Find the limit of a multiplying term function when n tends to infinity. How do I evaluate the limit,
$$\lim_{n \to \infty}  \ \ \ \left(1-\frac1{2^2}\right)\left(1-\frac1{3^2}\right)\left(1-\frac1{4^2}\right)...\left(1-\frac1{n^2}\right)$$
I tried to break the $n^{\text{th}}$ term into $$\frac{(n+1)(n-1)}{n.n}$$ and then tried to do something but couldn't get anywhere. Please help as to how to solve such questions in general.
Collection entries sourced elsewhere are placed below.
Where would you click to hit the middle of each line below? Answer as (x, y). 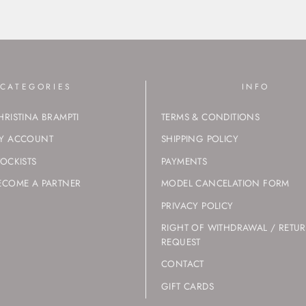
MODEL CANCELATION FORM (225, 183)
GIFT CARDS (187, 286)
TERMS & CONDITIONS (211, 116)
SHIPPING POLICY (200, 139)
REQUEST (181, 241)
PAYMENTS (184, 161)
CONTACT (183, 264)
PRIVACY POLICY (197, 205)
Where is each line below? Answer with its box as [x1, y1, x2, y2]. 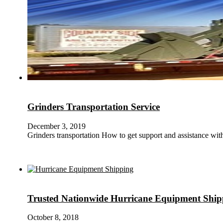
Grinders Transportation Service [27, 102, 160, 112]
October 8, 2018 [27, 213, 79, 222]
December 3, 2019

Thanks.
 A: Hint: Prove by induction that $$\prod_{i=2}^n 1-\frac{1}{i^2}=\frac{n+1}{2n}$$
A: Hint.
$$
\frac{(2-1)(2+1)}{2\cdot 2}\cdots \frac{(n-2)n}{(n-1)(n-1)}\frac{(n-1)(n+1)}{nn}\frac{n(n+2)}{(n+1)(n+1)}\frac{(n+1)(n+3)}{(n+2)(n+2)} = \frac 12\frac{(n+3)}{(n+2)}
$$
A: We have
$$ \log\left(\prod_{n =2}^N 1 - \frac{1}{n^2} \right) = \sum_{n = 2}^N \log(n-1) + \log(n+1) - 2 \log(n) = \log(1) - \log(2) - \log(N) + \log(N+1).$$
So we have that
$$\prod_{n = 1}^N 1 - \frac{1}{n^2} = \frac{N+1}{2N} \to \frac{1}{2}$$
A: Did you try starting with small sequences and then seeing what cancels out each time?


*

*$\frac{1*3}{2*2} = \frac{3}{4}$

*$\frac{3}{4} * \frac{2*4}{3*3} = \frac{2}{3}$

*$\frac{2}{3} * \frac{3*5}{4*4} = \frac{5}{8}$

*$\frac{5}{8} * \frac{4*6}{5*5} = \frac{3}{5}$
A: The following will not be of help for such questions "in general", but it is too long for a comment.
Following Euler, we have
$$
\begin{align}
\frac{\sin x}{x} &=
\left( 1 - \frac{x}{\pi} \right) \left( 1 + \frac{x}{\pi} \right)
\left( 1 - \frac{x}{2 \pi} \right) \left( 1 + \frac{x}{2 \pi} \right)
\left( 1 - \frac{x}{3 \pi} \right) \left( 1 + \frac{x}{3 \pi} \right)
\dots \\
&=
\left[ 1 - \left( \frac{x}{\pi} \right)^2 \right]
\left[ 1 - \frac{1}{2^2} \left( \frac{x}{\pi} \right)^2 \right]
\left[ 1 - \frac{1}{3^2} \left( \frac{x}{\pi} \right)^2 \right]
\dots,
\end{align}
$$
or
$$
\frac{\sin x}{x} \cdot \frac{1}{1 - (x/\pi)^2} =
\left[ 1 - \frac{1}{2^2} \left( \frac{x}{\pi} \right)^2 \right]
\left[ 1 - \frac{1}{3^2} \left( \frac{x}{\pi} \right)^2 \right]
\dots.
$$
Hence the required product is
$$
\begin{align}
\lim_{x \to \pi} \frac{\sin x}{x} \cdot \frac{1}{1 - (x/\pi)^2}
&= \lim_{\epsilon \to 0} \frac{\sin \epsilon}{\pi - \epsilon} \cdot \frac{1}{1 - ([\pi - \epsilon]/\pi)^2} \\
&= \lim_{\epsilon \to 0} \frac{\epsilon}{\pi} \cdot \frac{1}{2 \pi \epsilon / \pi^2} \\
&= \frac{1}{2}.
\end{align}
$$